2026-05-10
You know the drill. You need to extract the RX bytes from ifconfig, or the PID of the process listening on port 8080, or the mount point of /dev/sda2. So you reach for awk '{print $4}', count columns, get it wrong because the output has a header line, fix it, then discover the format is different on macOS. Thirty years of shell scripting and we're still parsing whitespace by hand.
jc (by Kelly Brazil) is a Python tool that parses the output of 100+ standard Unix commands, log formats, and config files into structured JSON. Then you pipe it into jq and you're done. No regex, no column counting, no platform-specific brittleness.
pip install jc
# or: apt install jc
The basic invocation. Two equivalent forms:
dig example.com | jc --dig
jc dig example.com # magic mode — jc runs the command for you
Now the practical wins.
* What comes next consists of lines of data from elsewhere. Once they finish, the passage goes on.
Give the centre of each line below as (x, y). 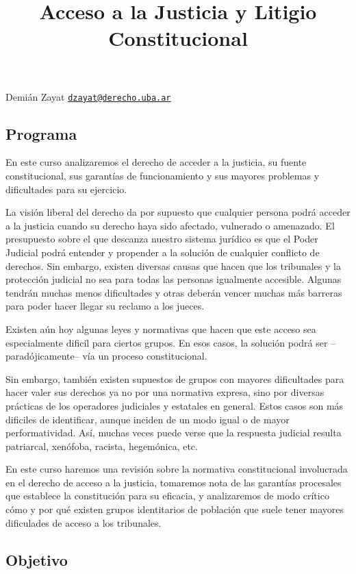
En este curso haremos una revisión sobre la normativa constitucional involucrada (177, 469)
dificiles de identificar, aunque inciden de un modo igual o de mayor (148, 419)
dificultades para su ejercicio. (66, 189)
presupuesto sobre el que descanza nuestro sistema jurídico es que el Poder (162, 239)
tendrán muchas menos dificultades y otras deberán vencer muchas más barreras (174, 292)
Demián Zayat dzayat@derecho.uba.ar (88, 96)
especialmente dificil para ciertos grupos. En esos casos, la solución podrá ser (167, 342)
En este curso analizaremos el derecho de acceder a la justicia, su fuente (156, 162)
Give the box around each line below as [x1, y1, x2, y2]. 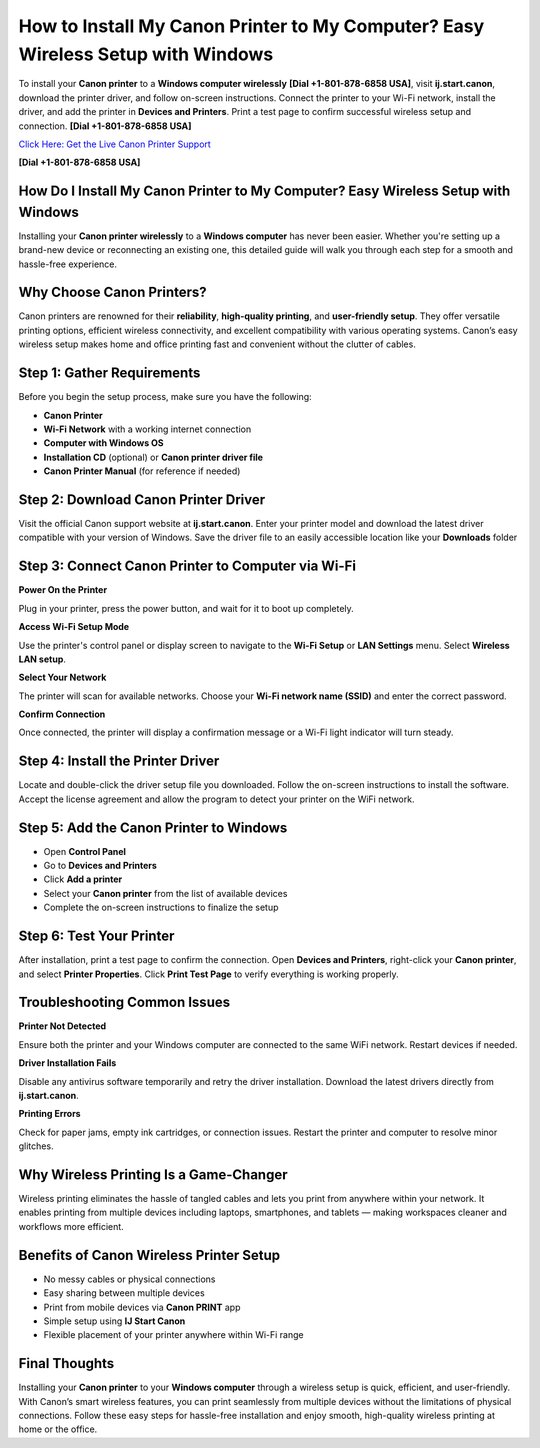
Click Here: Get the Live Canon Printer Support [18, 138, 212, 150]
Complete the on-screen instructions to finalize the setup [43, 901, 279, 914]
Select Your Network [18, 671, 107, 684]
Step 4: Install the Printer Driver [18, 753, 220, 770]
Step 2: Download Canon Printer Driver [18, 491, 266, 508]
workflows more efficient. [18, 1220, 124, 1232]
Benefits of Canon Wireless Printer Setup [18, 1246, 280, 1264]
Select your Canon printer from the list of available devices [43, 887, 288, 899]
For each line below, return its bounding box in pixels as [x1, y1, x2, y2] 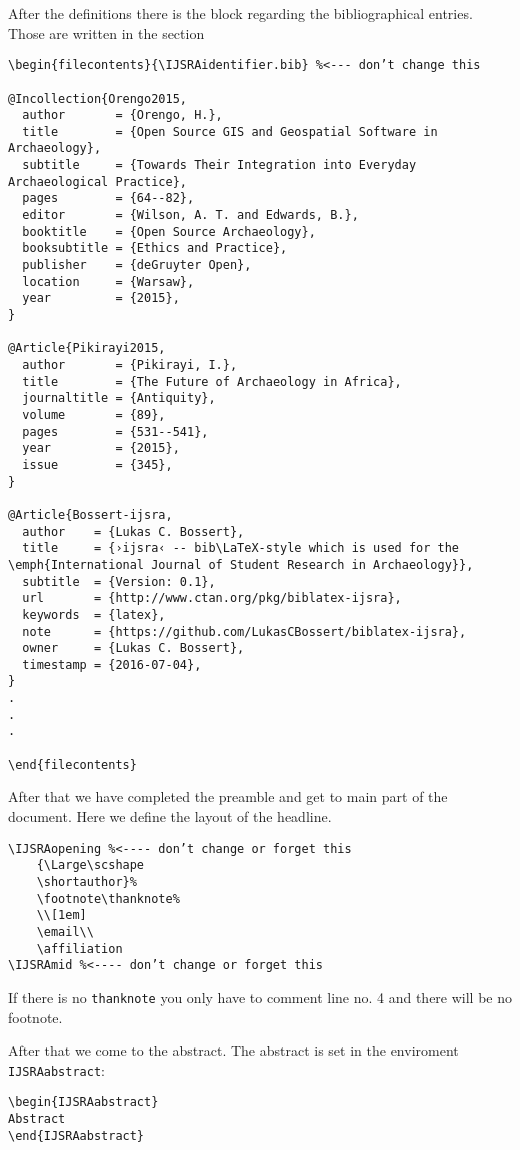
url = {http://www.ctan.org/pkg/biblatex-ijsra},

Find the PID listening on port 8080 without the awk dance:
ss -tlnp | jc --ss | jq '.[] | select(.local_port_num==8080) | .process'
Get the IP address of eth0 as a clean string, the same way on Linux and BSD:
jc ifconfig eth0 | jq -r '.[0].ipv4_addr'
Disk usage as actual numbers (not "47G" strings you have to parse):
jc df -h | jq '.[] | select(.use_percent > 80) | .filesystem'
What jc parses goes well beyond the obvious. There are slicers for ps, lsof, netstat, route, iptables, uptime, free, mount, last, w, who, id, uname, stat, find, tree, git log, systemctl, crontab, dpkg-l, rpm-qi, pip list... and parsers for files: /etc/passwd, /etc/hosts, /etc/fstab, resolv.conf, ssh_config, INI, X509 certs, syslog, Apache/nginx access logs, even iso-datetime strings.
The killer use case is config inspection in Ansible. Instead of regex-matching command output in your playbooks, register the output and pipe through jc:
- name: Check disk usage
shell: df -h | jc --df
register: df_out
- fail:
msg: "Root partition over 90%"
when: (df_out.stdout | from_json | selectattr('mounted_on','equalto','/') | first).use_percent > 90
For one-off log forensics, the syslog and log-format parsers are gold:
cat /var/log/nginx/access.log | jc --nginx-access-log | \
jq '[.[] | select(.status=="500")] | group_by(.request_url) |
map({url: .[0].request_url, count: length}) | sort_by(.count) | reverse | .[0:5]'
Top 5 URLs returning 500s, in one pipeline, no Python script.
Two tricks the docs bury. First, jc -p gives pretty-printed output for interactive exploration — pipe to that first to see the schema before writing your jq filter. Second, jc -r gives "raw" mode where numbers and dates stay as strings; useful when you're feeding the output to something that does its own type coercion.
The mainstream alternative is awk/cut/grep chains, which are write-only code that breaks when output formats drift between distros or versions. jc inverts the contract: the parser owns the format quirks, your jq filter just names the fields you want. Your scripts read like queries instead of column-counting puzzles.